PHP Stop Remote File Download if it Exceeds 5mb

Question

How do I stop a remote file from downloading a file if it exceeds 5mb? If I stop it while transferring, will the file be held somewhere in some other temp dir or memory? How would I know? Here is my current code:

$url = 'http://www.spacetelescope.org/static/archives/images/large/heic0601a.jpg';
$file = '../temp/test.jpg';
file_put_contents($file, file_get_contents($url));

Answer 1

There are a number of ways in which you could do this, but because you are currently using file_get_contents(), here is what I would do:

• Open the remote file using fopen()
• Read the file and save it in increments using fread() - this allows you to track the current size and throw and error when you pass the threshold.

Something like this:

$url = 'http://www.spacetelescope.org/static/archives/images/large/heic0601a.jpg';
$file = '../temp/test.jpg';
$limit = 5 * 1024 * 1024; // 5MB

if (!$rfp = fopen($url, 'r')) {
  // error, could not open remote file
}
if (!$lfp = fopen($file, 'w')) {
  // error, could not open local file
}

// Check the content-length for exceeding the limit
foreach ($http_response_header as $header) {
  if (preg_match('/^\s*content-length\s*:\s*(\d+)\s*$/', $header, $matches)) {
    if ($matches[1] > $limit) {
      // error, file too large
    }
  }
}

$downloaded = 0;

while (!feof($rfp) && $downloaded < $limit) {
  $chunk = fread($rfp, 8192);
  fwrite($lfp, $chunk);
  $downloaded += strlen($chunk);
}

if ($downloaded > $limit) {
  // error, file too large
  unlink($file); // delete local data
} else {
  // success
}

NB: it is tempting to inspect the Content-Length: header before you receive any of the file to check whether the file is too large - you can still do this if you like, but do not trust the value! The header is essentially an arbitrary value, and while it would be a protocol violation to use a content length that does not match the size of the file, it could be used to fool the system into downloading a file that breaks the rules. You'd need count the bytes even if you do check this value.

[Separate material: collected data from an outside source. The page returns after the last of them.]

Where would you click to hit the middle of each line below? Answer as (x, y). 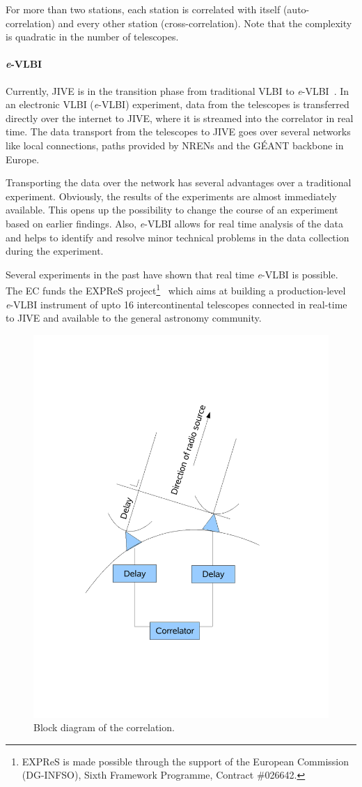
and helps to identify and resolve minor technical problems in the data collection (178, 237)
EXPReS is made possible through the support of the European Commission (186, 761)
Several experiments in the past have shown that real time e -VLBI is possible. (172, 274)
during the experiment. (55, 251)
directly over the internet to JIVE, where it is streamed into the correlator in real (180, 118)
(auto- (296, 9)
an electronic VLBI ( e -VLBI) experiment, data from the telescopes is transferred (178, 104)
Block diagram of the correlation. (104, 727)
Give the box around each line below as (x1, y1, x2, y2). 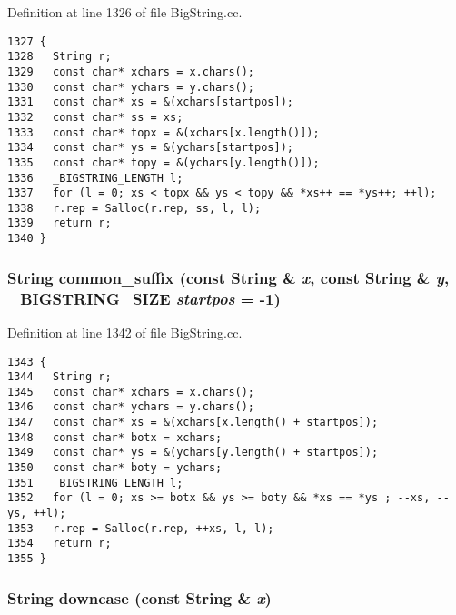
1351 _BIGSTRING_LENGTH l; (7, 476, 183, 489)
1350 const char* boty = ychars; (7, 461, 223, 475)
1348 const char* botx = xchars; (7, 430, 223, 444)
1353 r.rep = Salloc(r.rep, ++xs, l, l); (7, 521, 274, 535)
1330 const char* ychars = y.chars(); (7, 80, 255, 94)
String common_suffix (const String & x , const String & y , (7, 266, 450, 288)
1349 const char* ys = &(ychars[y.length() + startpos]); (7, 446, 379, 459)
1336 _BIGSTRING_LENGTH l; (7, 171, 183, 185)
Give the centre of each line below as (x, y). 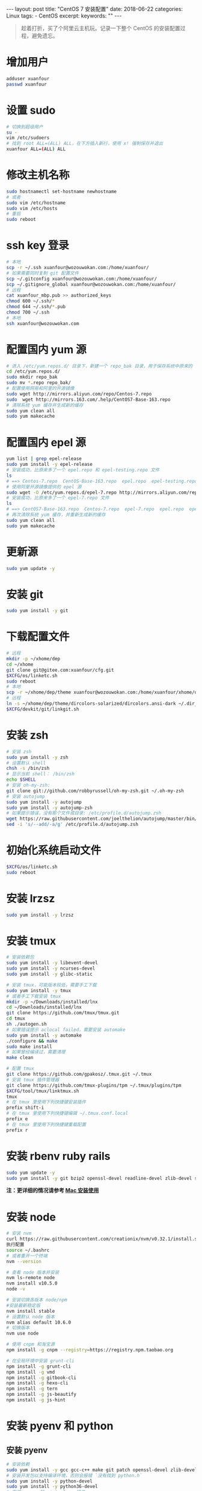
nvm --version (24, 1261)
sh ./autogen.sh (26, 1024)
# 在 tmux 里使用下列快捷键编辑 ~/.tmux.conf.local (67, 1114)
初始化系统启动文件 (54, 851)
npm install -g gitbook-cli (41, 1378)
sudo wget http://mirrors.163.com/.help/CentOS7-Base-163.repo (88, 399)
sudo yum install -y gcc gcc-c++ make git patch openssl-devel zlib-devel (102, 1470)
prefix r (17, 1130)
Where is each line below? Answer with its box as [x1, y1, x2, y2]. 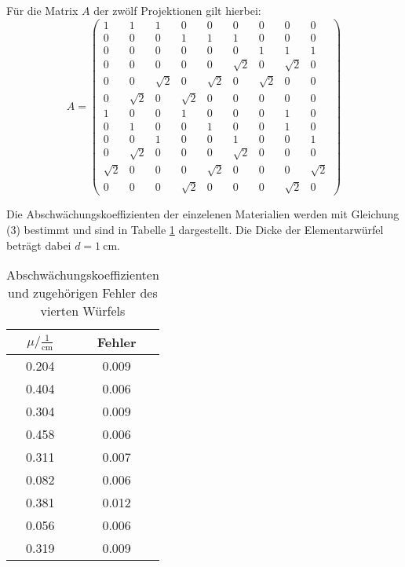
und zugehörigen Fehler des [8, 283, 158, 302]
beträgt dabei [6, 236, 71, 253]
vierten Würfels [40, 302, 126, 320]
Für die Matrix [6, 2, 78, 18]
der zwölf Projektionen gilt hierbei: [93, 2, 261, 18]
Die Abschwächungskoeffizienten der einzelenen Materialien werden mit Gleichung [6, 206, 400, 222]
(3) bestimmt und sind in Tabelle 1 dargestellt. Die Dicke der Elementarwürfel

You could also do this using curl via the data callback, but I would regard this as a less satisfactory solution, mostly because of fact that curl requires a string function name and not the standard generic callable type, which means you would either need to use a global variable or a static variable in order to keep track of the downloaded content length, neither of which are acceptable (IMHO) for this.